=== Records to process ===

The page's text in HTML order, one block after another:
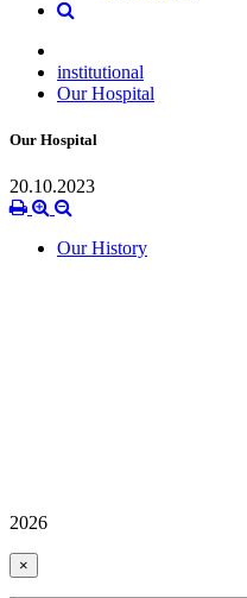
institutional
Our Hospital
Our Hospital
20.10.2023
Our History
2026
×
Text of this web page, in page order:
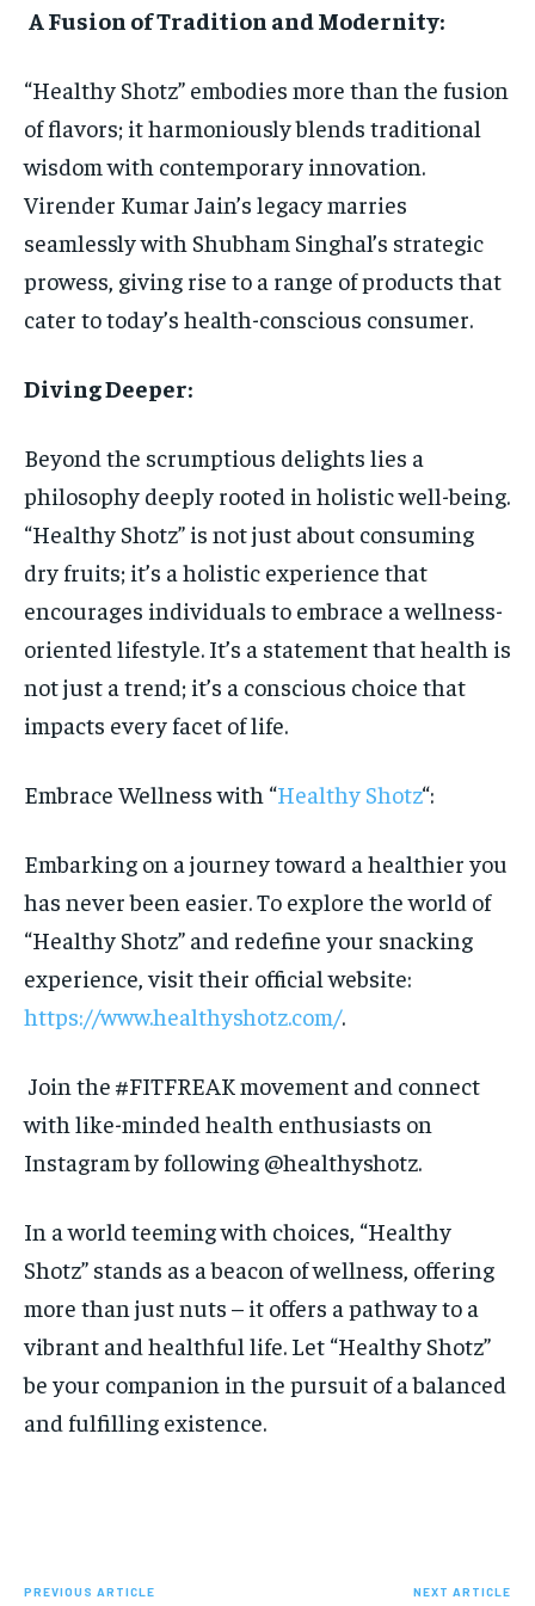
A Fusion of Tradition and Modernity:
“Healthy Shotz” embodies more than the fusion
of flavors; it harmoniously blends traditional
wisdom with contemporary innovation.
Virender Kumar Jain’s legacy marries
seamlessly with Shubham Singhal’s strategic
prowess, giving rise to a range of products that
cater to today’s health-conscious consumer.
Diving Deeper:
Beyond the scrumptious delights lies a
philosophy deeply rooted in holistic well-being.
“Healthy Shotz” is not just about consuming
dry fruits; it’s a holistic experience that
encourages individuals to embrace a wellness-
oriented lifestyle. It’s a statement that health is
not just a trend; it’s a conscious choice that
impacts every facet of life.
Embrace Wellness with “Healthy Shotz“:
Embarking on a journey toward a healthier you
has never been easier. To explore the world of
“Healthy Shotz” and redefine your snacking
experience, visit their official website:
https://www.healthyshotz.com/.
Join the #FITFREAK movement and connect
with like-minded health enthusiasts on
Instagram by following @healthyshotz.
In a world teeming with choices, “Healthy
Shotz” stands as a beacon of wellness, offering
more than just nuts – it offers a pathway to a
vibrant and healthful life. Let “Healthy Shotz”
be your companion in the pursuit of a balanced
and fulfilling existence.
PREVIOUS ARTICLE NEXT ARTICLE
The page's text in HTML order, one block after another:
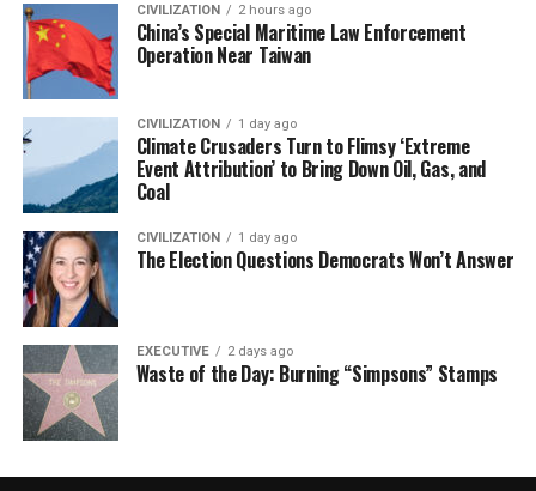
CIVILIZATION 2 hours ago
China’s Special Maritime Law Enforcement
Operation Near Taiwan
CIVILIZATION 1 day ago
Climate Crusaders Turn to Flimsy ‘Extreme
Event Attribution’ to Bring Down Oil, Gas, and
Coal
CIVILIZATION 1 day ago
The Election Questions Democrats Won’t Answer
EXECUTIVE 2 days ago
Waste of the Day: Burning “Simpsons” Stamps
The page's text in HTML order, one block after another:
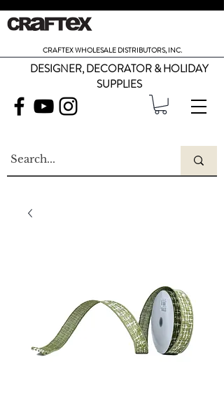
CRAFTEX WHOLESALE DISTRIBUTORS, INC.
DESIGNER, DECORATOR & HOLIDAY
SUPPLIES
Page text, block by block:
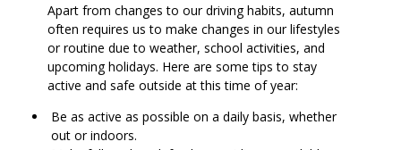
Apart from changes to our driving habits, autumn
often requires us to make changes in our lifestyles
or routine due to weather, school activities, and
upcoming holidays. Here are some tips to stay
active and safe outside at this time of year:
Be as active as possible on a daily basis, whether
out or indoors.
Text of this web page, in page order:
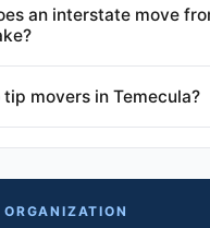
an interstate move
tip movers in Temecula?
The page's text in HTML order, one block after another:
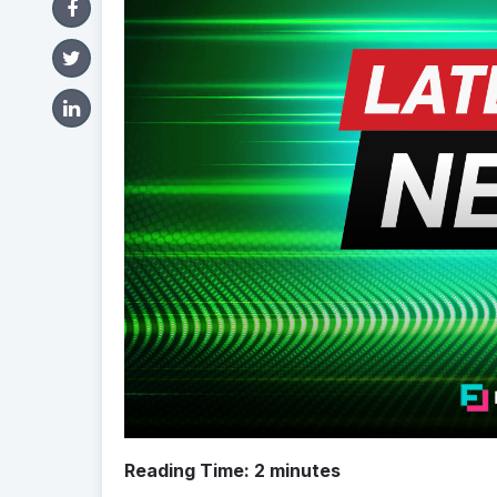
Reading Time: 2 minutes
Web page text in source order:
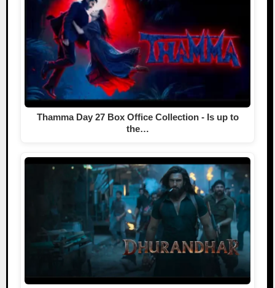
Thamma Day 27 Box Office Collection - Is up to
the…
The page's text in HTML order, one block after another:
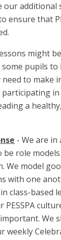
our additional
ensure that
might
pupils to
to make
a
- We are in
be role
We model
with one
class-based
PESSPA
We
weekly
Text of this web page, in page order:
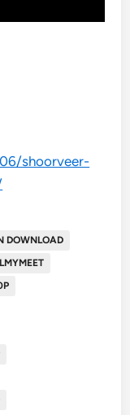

===

§ **Assignment**:
The expected output is an exact copy of the lines from the one with "Web page text" to the final line of the entries above, pictures excepted; please include both ends.

§ **Task answer**:
Web page text in source order:
Thamma Day 27 Box Office Collection - Is up to
the…
The page's text in HTML order, one block after another:
our additional
ensure that
might
pupils to
to make
a
- We are in
be role
We model
with one
class-based
PESSPA
We
weekly
Text of this web page, in page order:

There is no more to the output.